#### Assignment
Reproduce, without alteration, every line of the data; exclude the images.

-------- Data extract

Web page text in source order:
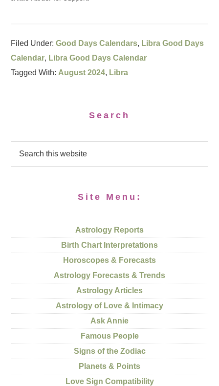
Filed Under:Good Days Calendars, Libra Good Days
Calendar, Libra Good Days Calendar
Tagged With: August 2024, Libra
Search
Site Menu:
Astrology Reports
Birth Chart Interpretations
Horoscopes & Forecasts
Astrology Forecasts & Trends
Astrology Articles
Astrology of Love & Intimacy
Ask Annie
Famous People
Signs of the Zodiac
Planets & Points
Love Sign Compatibility
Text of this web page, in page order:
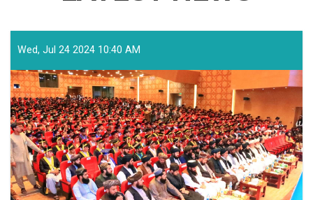
Wed, Jul 24 2024 10:40 AM
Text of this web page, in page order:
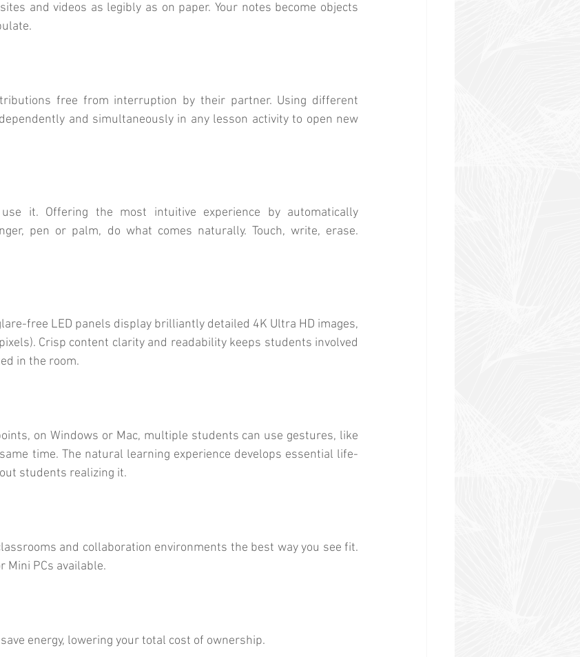
and videos as legibly as on paper. Your notes become objects
free from interruption by their partner. Using different
and simultaneously in any lesson activity to open new
it. Offering the most intuitive experience by automatically
pen or palm, do what comes naturally. Touch, write, erase.
free LED panels display brilliantly detailed 4K Ultra HD images,
Crisp content clarity and readability keeps students involved
in the room.
on Windows or Mac, multiple students can use gestures, like
time. The natural learning experience develops essential life-
students realizing it.
and collaboration environments the best way you see fit.
Mini PCs available.
save energy, lowering your total cost of ownership.

----------------

#### Task response
Web page text in source order:
Filed Under:Good Days Calendars, Libra Good Days
Calendar, Libra Good Days Calendar
Tagged With: August 2024, Libra
Search
Site Menu:
Astrology Reports
Birth Chart Interpretations
Horoscopes & Forecasts
Astrology Forecasts & Trends
Astrology Articles
Astrology of Love & Intimacy
Ask Annie
Famous People
Signs of the Zodiac
Planets & Points
Love Sign Compatibility
Text of this web page, in page order:
Wed, Jul 24 2024 10:40 AM
Text of this web page, in page order:
and videos as legibly as on paper. Your notes become objects
free from interruption by their partner. Using different
and simultaneously in any lesson activity to open new
it. Offering the most intuitive experience by automatically
pen or palm, do what comes naturally. Touch, write, erase.
free LED panels display brilliantly detailed 4K Ultra HD images,
Crisp content clarity and readability keeps students involved
in the room.
on Windows or Mac, multiple students can use gestures, like
time. The natural learning experience develops essential life-
students realizing it.
and collaboration environments the best way you see fit.
Mini PCs available.
save energy, lowering your total cost of ownership.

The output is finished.